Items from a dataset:
☆ ☆ ☆ ☆
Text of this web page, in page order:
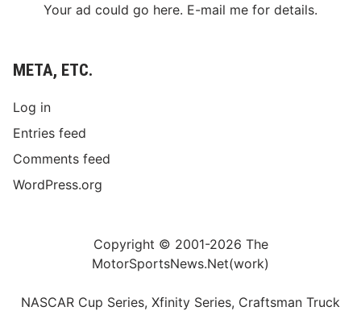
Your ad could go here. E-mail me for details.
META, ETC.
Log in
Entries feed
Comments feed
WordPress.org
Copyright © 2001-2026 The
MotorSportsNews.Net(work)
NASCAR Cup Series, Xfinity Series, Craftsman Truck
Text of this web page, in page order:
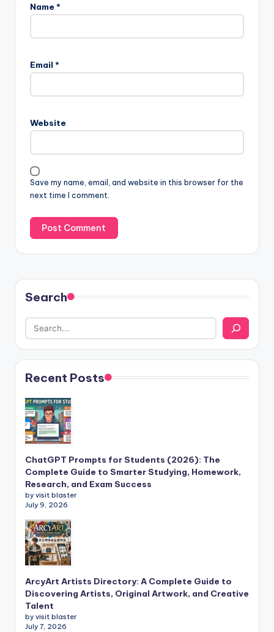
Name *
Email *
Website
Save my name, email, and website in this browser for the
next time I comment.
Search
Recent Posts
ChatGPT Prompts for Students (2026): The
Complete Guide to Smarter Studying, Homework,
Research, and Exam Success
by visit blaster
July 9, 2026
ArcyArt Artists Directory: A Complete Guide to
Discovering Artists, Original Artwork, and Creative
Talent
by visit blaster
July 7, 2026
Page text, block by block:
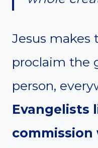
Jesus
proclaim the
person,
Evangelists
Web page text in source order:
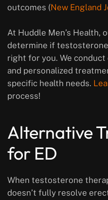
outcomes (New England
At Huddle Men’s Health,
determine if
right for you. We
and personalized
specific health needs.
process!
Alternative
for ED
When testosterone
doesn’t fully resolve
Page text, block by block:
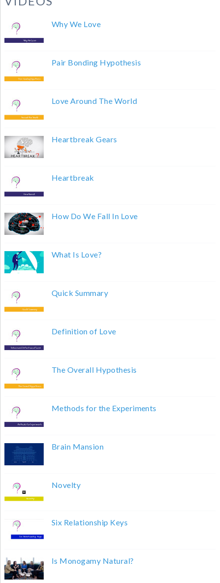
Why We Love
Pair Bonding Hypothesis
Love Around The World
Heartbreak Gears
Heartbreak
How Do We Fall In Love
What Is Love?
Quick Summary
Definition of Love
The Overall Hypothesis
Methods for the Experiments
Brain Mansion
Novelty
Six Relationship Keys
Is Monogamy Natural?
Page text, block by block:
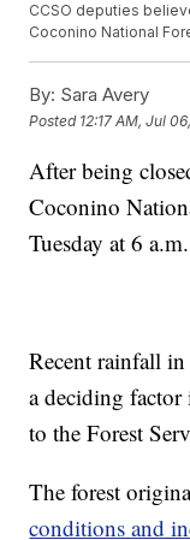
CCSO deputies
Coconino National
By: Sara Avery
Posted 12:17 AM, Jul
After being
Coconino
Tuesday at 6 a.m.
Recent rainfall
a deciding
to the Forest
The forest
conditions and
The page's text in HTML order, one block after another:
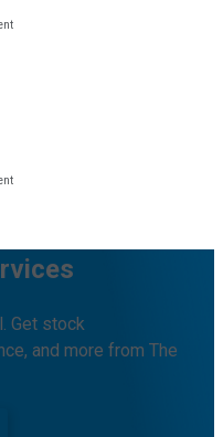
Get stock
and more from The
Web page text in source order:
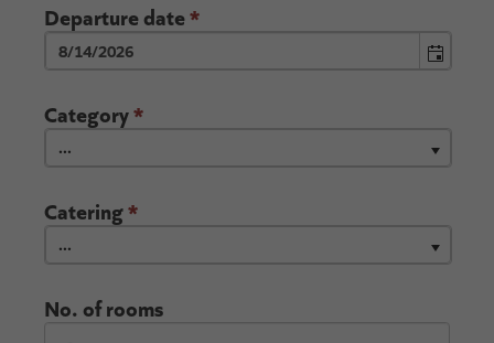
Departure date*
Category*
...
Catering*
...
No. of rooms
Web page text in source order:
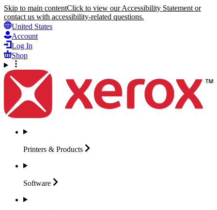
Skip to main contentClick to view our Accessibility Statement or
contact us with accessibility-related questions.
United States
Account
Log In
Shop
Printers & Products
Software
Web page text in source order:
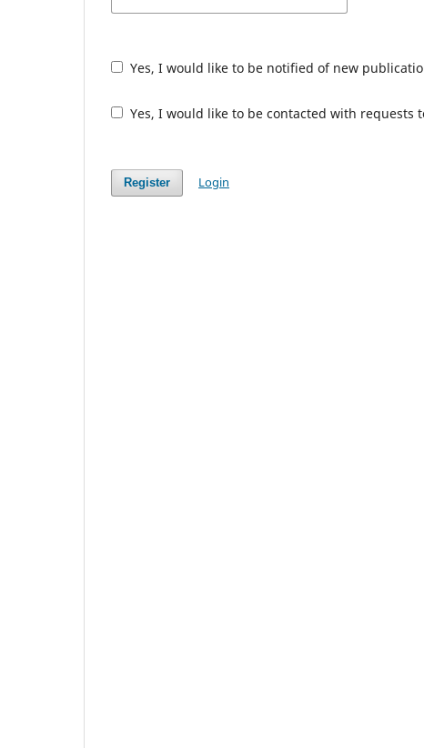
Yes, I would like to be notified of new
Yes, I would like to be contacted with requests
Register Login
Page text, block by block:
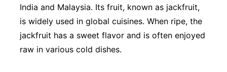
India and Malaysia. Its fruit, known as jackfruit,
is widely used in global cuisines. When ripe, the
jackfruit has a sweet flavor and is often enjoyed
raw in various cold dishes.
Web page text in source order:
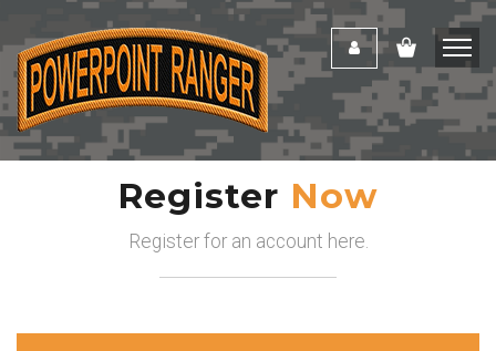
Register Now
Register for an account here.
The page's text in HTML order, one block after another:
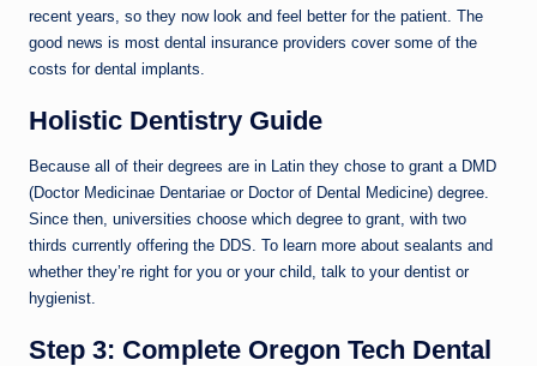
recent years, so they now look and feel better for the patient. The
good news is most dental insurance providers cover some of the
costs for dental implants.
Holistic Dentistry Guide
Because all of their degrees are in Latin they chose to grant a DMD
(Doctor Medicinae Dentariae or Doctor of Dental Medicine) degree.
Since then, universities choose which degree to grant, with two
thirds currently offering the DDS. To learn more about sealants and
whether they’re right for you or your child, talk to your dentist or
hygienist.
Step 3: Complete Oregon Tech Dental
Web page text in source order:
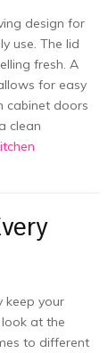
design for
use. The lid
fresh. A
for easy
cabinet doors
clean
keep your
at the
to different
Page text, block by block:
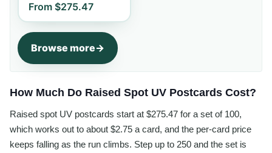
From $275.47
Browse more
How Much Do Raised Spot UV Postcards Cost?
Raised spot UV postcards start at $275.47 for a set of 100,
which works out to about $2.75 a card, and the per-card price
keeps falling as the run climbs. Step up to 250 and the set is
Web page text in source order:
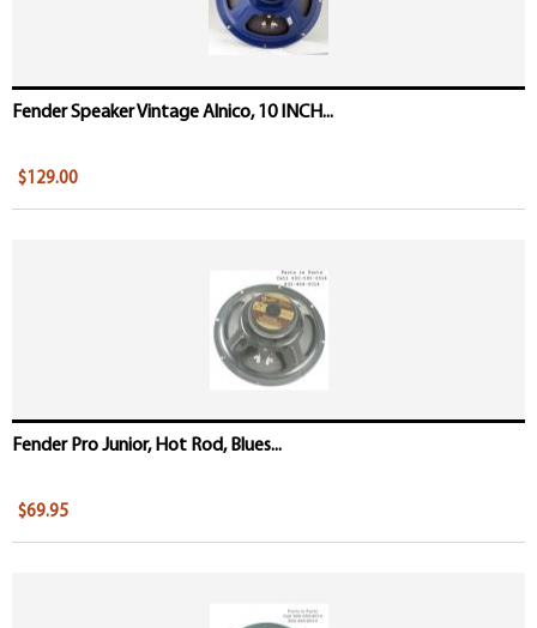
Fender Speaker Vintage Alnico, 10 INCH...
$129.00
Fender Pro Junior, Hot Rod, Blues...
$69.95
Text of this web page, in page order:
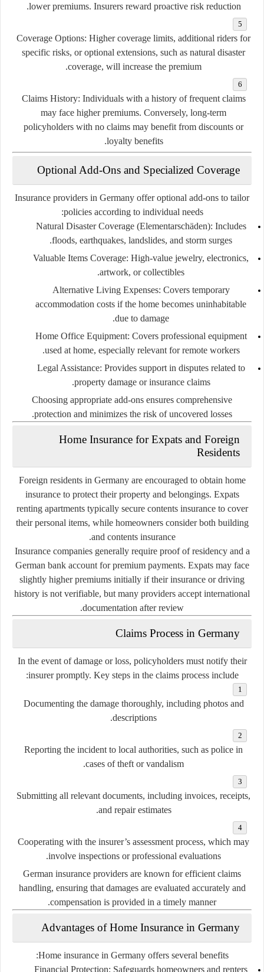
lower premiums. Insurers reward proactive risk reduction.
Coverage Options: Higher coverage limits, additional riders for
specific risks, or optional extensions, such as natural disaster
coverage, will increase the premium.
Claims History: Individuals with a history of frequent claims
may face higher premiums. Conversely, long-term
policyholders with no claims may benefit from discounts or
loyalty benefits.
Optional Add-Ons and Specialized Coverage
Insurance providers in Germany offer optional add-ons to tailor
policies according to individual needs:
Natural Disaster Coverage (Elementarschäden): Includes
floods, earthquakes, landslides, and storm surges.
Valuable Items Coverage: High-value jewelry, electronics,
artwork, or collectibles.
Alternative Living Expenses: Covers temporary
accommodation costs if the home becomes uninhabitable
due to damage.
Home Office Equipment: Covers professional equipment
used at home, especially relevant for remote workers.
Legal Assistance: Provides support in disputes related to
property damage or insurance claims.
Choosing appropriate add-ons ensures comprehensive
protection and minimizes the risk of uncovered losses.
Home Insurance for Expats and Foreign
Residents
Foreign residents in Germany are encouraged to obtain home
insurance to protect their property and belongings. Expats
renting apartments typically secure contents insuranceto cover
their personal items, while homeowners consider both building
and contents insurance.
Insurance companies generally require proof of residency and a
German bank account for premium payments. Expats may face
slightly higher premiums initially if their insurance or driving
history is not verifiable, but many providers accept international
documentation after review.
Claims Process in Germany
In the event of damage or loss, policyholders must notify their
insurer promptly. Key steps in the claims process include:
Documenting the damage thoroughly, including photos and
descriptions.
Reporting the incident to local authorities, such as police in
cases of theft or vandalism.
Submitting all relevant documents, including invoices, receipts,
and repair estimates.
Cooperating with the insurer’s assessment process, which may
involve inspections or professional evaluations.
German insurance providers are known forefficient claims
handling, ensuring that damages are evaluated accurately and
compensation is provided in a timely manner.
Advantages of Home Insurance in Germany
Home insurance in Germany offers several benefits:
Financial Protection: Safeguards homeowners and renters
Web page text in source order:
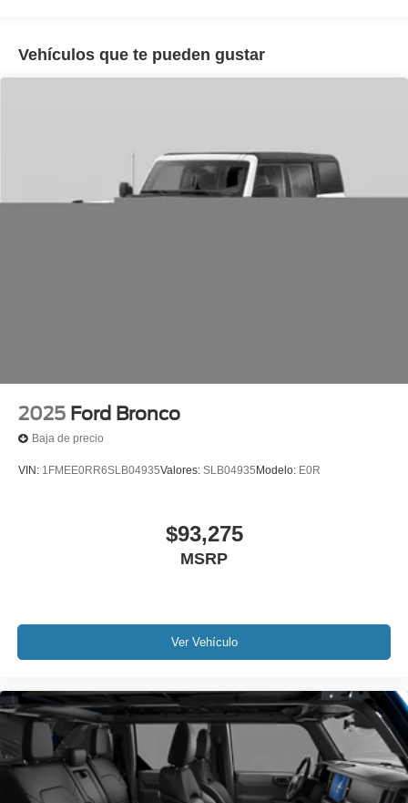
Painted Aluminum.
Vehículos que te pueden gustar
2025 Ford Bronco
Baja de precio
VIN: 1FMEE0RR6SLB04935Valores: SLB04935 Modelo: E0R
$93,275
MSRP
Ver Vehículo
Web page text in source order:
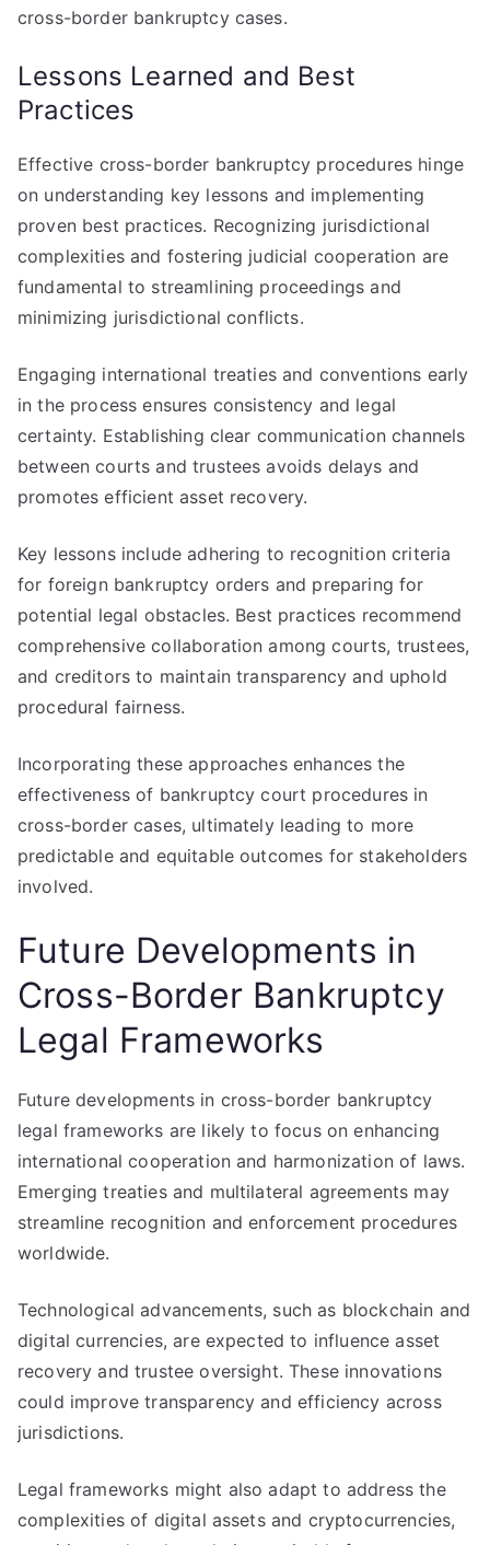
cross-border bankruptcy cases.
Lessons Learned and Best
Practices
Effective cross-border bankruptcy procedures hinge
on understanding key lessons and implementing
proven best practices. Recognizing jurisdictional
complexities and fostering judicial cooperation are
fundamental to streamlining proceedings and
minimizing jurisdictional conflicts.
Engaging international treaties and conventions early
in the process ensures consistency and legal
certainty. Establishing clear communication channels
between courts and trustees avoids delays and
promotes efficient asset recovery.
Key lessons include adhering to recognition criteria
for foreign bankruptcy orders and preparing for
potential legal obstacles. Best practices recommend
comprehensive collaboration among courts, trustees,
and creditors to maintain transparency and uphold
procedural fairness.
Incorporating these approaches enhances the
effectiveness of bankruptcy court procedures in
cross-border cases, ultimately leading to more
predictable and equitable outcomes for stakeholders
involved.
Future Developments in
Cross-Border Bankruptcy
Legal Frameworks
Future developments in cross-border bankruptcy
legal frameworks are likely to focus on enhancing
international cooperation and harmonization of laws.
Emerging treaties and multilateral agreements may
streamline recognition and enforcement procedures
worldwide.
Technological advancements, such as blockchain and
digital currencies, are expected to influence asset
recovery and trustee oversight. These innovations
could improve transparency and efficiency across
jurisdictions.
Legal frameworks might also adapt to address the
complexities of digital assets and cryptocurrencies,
☆ ☆ ☆ ☆
▶ **Exercise prompt**: Only the lines from the one containing "jurisdictions." through the last line of the records above are to be reproduced, exactly and with both ends included.

▶ **Task response**:
jurisdictions.
Legal frameworks might also adapt to address the
complexities of digital assets and cryptocurrencies,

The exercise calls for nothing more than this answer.